Key Challenge: Monocular video contains rich temporal depth cues (projected points converge as objects move away), but existing methods fail to effectively exploit this purely motion-based geometric information.

Goal: Design a lightweight method that infers depth changes relying solely on 2D point trajectories, without requiring image feature backbones, multi-view or stereo setups, or ground-truth annotations.

Key Insight: The authors draw inspiration from structured light 3D scanning—where 3D structures are inferred through the deformation of projected patterns. Similarly, changes in the trajectory patterns of tracked points in a video encode depth information. For example, as an object moves away from the camera, its surface tracked points will converge and cluster in the image plane.
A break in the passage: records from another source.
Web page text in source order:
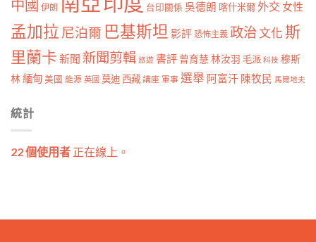
中國 伊朗 台印關係 吳德朗 喀什米爾外交 女性
孟加拉 尼泊爾 巴基斯坦 影評 恐怖主義 政治文化斯
里蘭卡 新聞 新聞剪輯 旅遊 書評 曾育慧 林汝羽 毛派 科技 穆斯
林 緬甸 美國 能源 英國 莫迪 西藏 講座 軍事 選舉 阿富汗 陳牧民 馬爾地夫
統計
22 個使用者 正在線上。
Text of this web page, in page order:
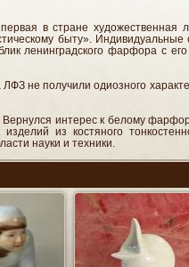
в стране художественная
быту». Индивидуальные
ленинградского фарфора с
не получили одиозного
интерес к белому
из костяного
науки и техники.
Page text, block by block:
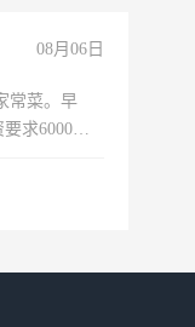
08月06日
常菜。早
求6000以
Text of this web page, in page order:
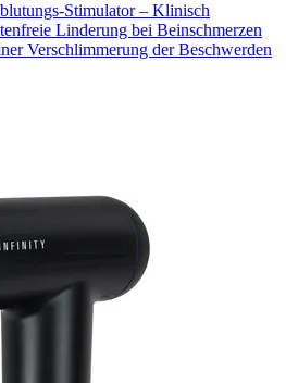
Stimulator – Klinisch
Linderung bei Beinschmerzen
Verschlimmerung der Beschwerden
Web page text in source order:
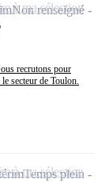
recrutons pour
secteur de Toulon.
Non renseigné
à ma sélection
Temps plein
à ma sélection
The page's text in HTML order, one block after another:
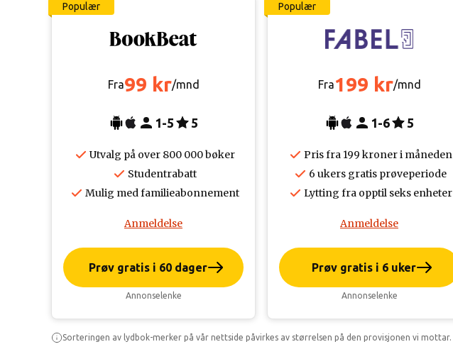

Core Idea: Transform the depth estimation problem from "guessing depth by looking at images" to "inferring depth ratios by analyzing point trajectory motion patterns," using a Transformer to learn the mapping from point density changes to depth changes.

Method¶

Overall Architecture¶

Given a monocular video, a off-the-shelf point tracking model (LocoTrack or CoTracker) is first used to extract 2D trajectories and occlusion states. The trajectories are then processed in two branches: the support trajectory branch (using uniformly grid-sampled points) captures global scene motion; and the query trajectory branch handles the user's query points of interest, obtaining global motion context from the support branch via cross-attention. Both branches independently output depth ratio predictions. Slide-window inference is used, and the final metric depth is reconstructed by integrating a single-frame metric depth model.

Key Designs¶

Decoupled Design of Support/Query Trajectories:
- Function: Decouples global scene motion modeling from query point depth prediction to prevent query point distribution bias from affecting depth estimation.
- Mechanism: Support trajectories are obtained by uniform grid sampling on the image, processed by alternating temporal and spatial Transformer layers to capture global motion dynamics. Query trajectories are processed independently, obtaining global motion information from the support branch through a cross-attention mechanism. Both branches have independent regression heads outputting depth ratios. The trajectory of each query point is processed independently to prevent the query point distribution from influencing predictions.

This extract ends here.